So often, I counsel families and the number one problem is that families do not know how to constructively work through disagreements with each other. So often, what starts out as a small issues becomes an all out battle among different family members. “Emotional baggage” (the things that happened awhile ago but is unresolved) is brought up during these conversations. Family members lose their temper. People shut down or talk over each other. Issues are simply not solved. Now the latest argument becomes just another example of the family’s inability to work through situations and will most likely be brought up in the next conflict.
So often, family conflict seems hopeless. It feels like nothing will ever be worked out. However, with a few simple rules, families can begin the process of healing and working through these issues.
1) Figure out what the actual problems is.
Start by taking a breath and having each family member ask themselves what they are actually upset about. Is it that the laundry was left in the washing machine once again or is it that there is an uneven share of housework? Once this has been decided, agree and stick to one topic at a time. Often, unrelated issues get brought up during an argument as a way to distract from the issue at hand. By agreeing on the issue and sticking to that subject, actual work can be done.
2) Stay calm and respectful of others.
Every member of the family needs to agree ahead of the argument to stay as calm and respectful as possible. This includes not using degrading language (including swearing at each other, blaming each other for the issue), not yelling at each other and taking turns talking and most important, listening to each other.
In order to accomplish this, I advise my client to use a method where the family members have a totem (I enjoy using a piece of tile that was received free at the local hardware store in order to indicate who “has the floor.”). The family members take turns holding the totem and discussing their side of the argument with a maximum of 30 seconds to express themselves. The next step is to give the other family member the totem and they must first summarize what was just said then have 30 more seconds to express their point of view. If this is sounding a little like the rules of a Presidential debate, well, it is. The rules are in place in order to allow that each family member can express themselves and feel heard. This also clears up misunderstandings that can occur. People will come to the conversation with their own view and this often brings misunderstanding to the conversation. People hear what they want to hear.

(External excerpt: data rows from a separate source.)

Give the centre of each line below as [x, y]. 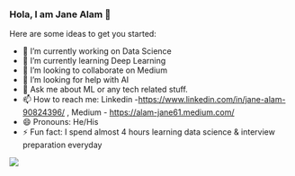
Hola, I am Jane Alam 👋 [60, 14]
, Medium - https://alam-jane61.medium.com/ [151, 112]
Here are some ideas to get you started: [83, 34]
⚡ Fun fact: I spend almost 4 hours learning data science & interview [149, 132]
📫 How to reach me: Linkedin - [80, 100]
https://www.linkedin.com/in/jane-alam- [212, 100]
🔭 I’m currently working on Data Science [97, 51]
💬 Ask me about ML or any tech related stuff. [105, 90]
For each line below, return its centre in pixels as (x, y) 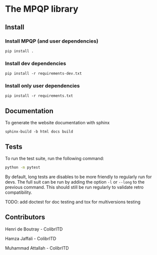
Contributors (25, 217)
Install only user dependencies (42, 86)
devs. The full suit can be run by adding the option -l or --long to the (75, 182)
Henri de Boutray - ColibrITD (34, 229)
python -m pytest (23, 167)
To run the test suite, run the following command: (55, 159)
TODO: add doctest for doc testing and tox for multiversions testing (73, 202)
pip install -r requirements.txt (39, 96)
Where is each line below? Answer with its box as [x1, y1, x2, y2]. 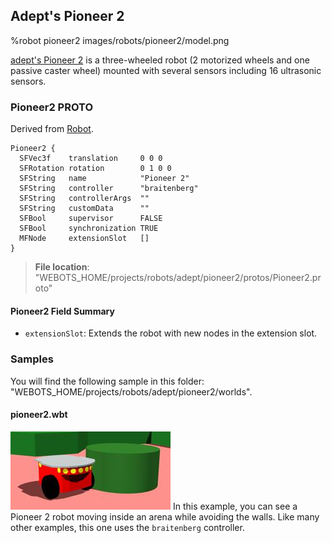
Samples [10, 352, 54, 366]
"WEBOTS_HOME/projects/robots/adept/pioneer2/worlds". [10, 385, 253, 398]
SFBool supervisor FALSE [19, 214, 163, 224]
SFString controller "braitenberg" [19, 184, 199, 194]
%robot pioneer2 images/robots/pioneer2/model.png [10, 34, 230, 46]
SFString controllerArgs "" [19, 194, 150, 204]
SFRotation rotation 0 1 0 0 [19, 164, 172, 174]
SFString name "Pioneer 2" [19, 174, 190, 184]
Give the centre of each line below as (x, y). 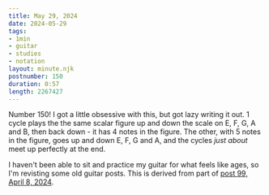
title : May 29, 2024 (43, 16)
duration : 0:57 (34, 84)
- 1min (19, 39)
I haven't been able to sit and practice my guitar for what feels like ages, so (134, 165)
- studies (25, 54)
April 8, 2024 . (31, 182)
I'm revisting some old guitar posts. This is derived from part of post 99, (128, 173)
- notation (27, 62)
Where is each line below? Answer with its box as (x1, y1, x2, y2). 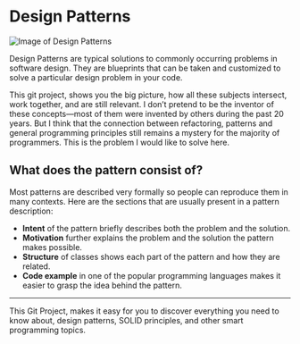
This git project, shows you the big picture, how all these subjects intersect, (9, 89, 287, 100)
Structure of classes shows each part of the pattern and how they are (21, 251, 280, 262)
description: (9, 206, 54, 216)
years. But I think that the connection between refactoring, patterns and (9, 118, 273, 129)
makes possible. (21, 241, 83, 252)
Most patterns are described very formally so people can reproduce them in (9, 186, 288, 197)
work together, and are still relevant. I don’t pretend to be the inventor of (9, 98, 275, 109)
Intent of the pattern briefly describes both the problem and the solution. (21, 222, 291, 233)
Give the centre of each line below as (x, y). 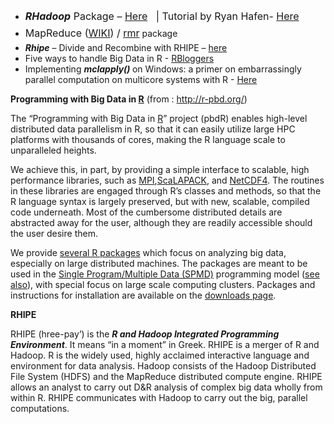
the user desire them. (54, 233)
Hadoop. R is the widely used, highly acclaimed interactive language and (160, 355)
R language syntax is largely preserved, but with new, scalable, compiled (160, 201)
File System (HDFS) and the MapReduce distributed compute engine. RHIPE (166, 376)
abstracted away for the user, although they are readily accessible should (161, 222)
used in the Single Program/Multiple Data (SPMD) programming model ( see (165, 274)
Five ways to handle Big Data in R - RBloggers (119, 58)
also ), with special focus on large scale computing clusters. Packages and (163, 284)
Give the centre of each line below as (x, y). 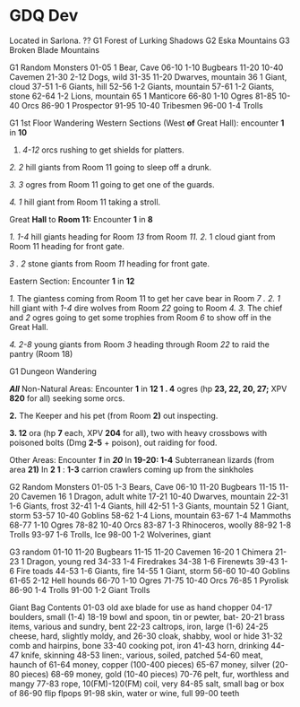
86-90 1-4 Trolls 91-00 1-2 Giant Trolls (80, 589)
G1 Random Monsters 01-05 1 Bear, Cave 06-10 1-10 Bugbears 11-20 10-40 (146, 67)
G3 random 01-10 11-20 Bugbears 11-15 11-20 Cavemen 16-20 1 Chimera (141, 552)
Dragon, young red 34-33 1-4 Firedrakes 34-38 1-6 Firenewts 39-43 (153, 561)
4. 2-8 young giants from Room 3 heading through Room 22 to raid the (140, 344)
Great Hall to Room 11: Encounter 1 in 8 (81, 219)
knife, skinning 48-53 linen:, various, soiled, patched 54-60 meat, (142, 655)
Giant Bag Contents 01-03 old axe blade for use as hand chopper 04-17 (141, 607)
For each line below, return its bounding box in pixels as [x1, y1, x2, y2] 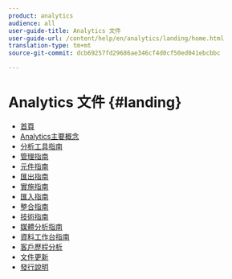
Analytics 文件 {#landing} [8, 93, 182, 112]
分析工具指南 [19, 142, 63, 151]
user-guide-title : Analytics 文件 [8, 27, 122, 35]
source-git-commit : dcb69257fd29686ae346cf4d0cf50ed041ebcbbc [8, 49, 221, 57]
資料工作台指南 [19, 232, 70, 241]
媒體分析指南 [19, 222, 63, 232]
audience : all [8, 19, 56, 27]
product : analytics [8, 11, 74, 20]
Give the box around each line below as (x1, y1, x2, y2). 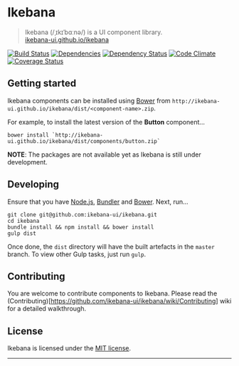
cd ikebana (7, 217, 40, 224)
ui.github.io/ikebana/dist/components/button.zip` (7, 137, 161, 145)
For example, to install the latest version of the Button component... (7, 117, 205, 126)
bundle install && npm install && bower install (7, 224, 154, 231)
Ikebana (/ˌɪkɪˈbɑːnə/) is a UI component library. (24, 28, 163, 36)
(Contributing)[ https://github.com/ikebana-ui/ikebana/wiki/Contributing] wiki (7, 297, 232, 305)
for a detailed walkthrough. (7, 304, 87, 313)
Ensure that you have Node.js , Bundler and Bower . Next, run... (7, 197, 188, 206)
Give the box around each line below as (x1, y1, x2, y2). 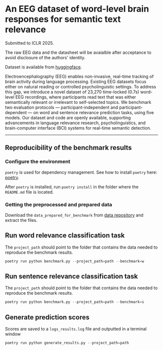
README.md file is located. (5, 189, 54, 195)
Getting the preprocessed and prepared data (5, 201, 113, 208)
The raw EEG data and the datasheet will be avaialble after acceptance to (5, 50, 152, 55)
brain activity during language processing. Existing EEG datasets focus (5, 79, 147, 84)
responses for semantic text (5, 14, 121, 25)
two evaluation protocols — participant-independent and (5, 104, 118, 110)
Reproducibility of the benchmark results (5, 144, 132, 152)
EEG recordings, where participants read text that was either (15, 94, 136, 100)
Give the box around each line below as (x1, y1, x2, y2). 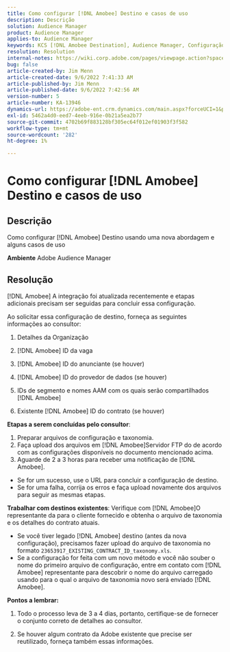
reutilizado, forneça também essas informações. (16, 637, 154, 645)
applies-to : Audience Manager (7, 36, 94, 43)
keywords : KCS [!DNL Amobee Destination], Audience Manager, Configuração (7, 42, 225, 49)
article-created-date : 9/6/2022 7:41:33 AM (7, 73, 133, 81)
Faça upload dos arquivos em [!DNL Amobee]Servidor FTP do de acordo (16, 441, 222, 449)
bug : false (7, 61, 38, 68)
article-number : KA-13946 (7, 100, 81, 106)
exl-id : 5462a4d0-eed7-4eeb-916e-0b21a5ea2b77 (7, 112, 142, 119)
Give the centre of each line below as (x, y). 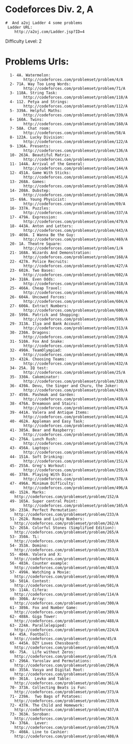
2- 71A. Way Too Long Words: (40, 84)
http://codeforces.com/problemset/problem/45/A (65, 639)
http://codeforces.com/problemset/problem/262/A (66, 523)
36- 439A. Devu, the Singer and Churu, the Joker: (64, 386)
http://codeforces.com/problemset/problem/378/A (76, 479)
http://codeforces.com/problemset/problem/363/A (66, 719)
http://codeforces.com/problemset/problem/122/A (76, 141)
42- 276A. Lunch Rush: (34, 439)
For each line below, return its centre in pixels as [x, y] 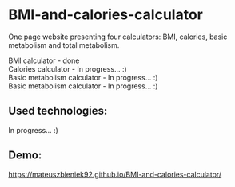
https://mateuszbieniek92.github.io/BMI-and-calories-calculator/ [115, 174]
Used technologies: [58, 111]
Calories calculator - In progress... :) [68, 68]
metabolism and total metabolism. [64, 45]
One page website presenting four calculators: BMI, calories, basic [118, 37]
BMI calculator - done [44, 60]
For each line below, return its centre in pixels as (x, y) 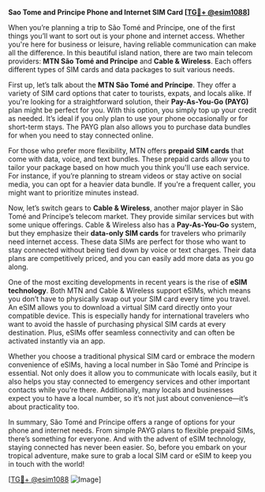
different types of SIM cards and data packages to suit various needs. (121, 70)
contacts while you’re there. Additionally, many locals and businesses (121, 390)
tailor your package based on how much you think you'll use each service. (129, 167)
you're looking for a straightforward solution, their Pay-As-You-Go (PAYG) (129, 102)
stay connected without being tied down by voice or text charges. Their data (132, 250)
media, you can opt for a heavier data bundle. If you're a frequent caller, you (132, 184)
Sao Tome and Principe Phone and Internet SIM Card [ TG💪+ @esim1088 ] (129, 12)
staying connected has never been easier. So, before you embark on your (127, 447)
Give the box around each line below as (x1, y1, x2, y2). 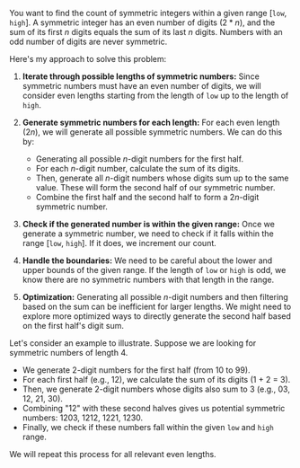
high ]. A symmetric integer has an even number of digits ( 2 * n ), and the (9, 17, 276, 28)
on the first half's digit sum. (22, 321, 124, 331)
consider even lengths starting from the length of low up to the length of (22, 90, 289, 101)
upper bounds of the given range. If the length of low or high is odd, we (22, 265, 287, 275)
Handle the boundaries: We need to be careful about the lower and (22, 255, 273, 266)
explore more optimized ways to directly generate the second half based (22, 311, 292, 322)
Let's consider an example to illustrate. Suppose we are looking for (9, 338, 257, 349)
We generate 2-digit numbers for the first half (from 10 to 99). (22, 365, 251, 375)
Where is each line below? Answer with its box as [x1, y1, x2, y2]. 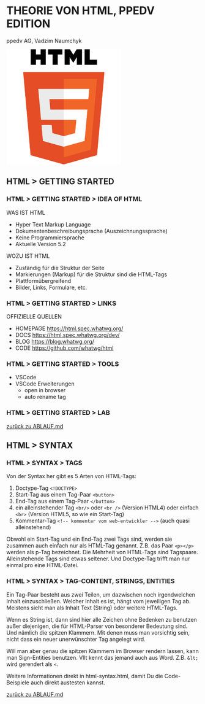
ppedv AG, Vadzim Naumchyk [6, 37, 82, 44]
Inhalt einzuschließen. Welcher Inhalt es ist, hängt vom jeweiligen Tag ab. [6, 597, 191, 605]
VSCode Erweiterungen [15, 380, 75, 387]
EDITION [6, 17, 51, 31]
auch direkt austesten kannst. [30, 679, 105, 686]
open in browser [24, 387, 66, 394]
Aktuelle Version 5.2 [15, 240, 66, 247]
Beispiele [6, 679, 29, 686]
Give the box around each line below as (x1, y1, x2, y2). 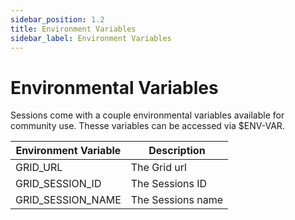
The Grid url (130, 161, 187, 175)
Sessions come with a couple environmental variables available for (10, 109, 285, 121)
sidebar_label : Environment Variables (10, 33, 172, 43)
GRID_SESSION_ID (15, 177, 102, 191)
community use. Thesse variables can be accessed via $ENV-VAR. (10, 120, 285, 132)
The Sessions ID (130, 177, 208, 191)
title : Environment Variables (10, 24, 137, 34)
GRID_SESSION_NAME (15, 193, 122, 207)

If things get too heated, don’t simply walk away from the conversation. Stonewalling (or the practice of not listening or responding-simply shutting down and no longer participating) can be a major culprit of conflict that remains unsolved or chronic. If things reach a point, take a break, a time-out. We understand that the rules won’t be followed 100% of the time, so taking a break can be helpful. When doing this, it is very important to set a time to come back to the conversation and follow-through with his time. The time-out can be 10 minutes, 30 minutes or even a day if needed. As long as you come back and continue the conversation that is all that matters.
3) Express the feelings and needs of yourself.
One of my favorite ways to express this is by using “I-statements”.
“I feel Insert feeling word, when you Insert specific behavior and I need _________.”
Using this formula, allows the listener not to feel blamed and allows people to to express what is actually going on and what they need.
For example: “I feel angry when you don’t switch the laundry to the dryer after I’ve asked you to do so. I need for you to switch the laundry when told.”
Using this formula and rules, each family member will come with a compromise or an understanding of each other’s feelings and desires. Sometimes, there isn’t a perfect answer or compromise to be made. However, if each family member feels heard then this can help with the long term-goals of improved communication.
While these practical rules for arguing seem pretty straight forward, I can promise from experience with families that I’ve worked with that these can be very difficult to adhere to. My suggestion is to print out the rules and have them readily available to show while in the conversation. I also suggest that family members needs to have grace for one another when learning these techniques. No one will ever be able to adhere to the rules 100% of the time and learning them is difficult. Having grace for family members will help not only to improve family communication, but will help the family members eventually come to a compromise or understanding. Keep trying. These techniques work. It just takes time to learn them.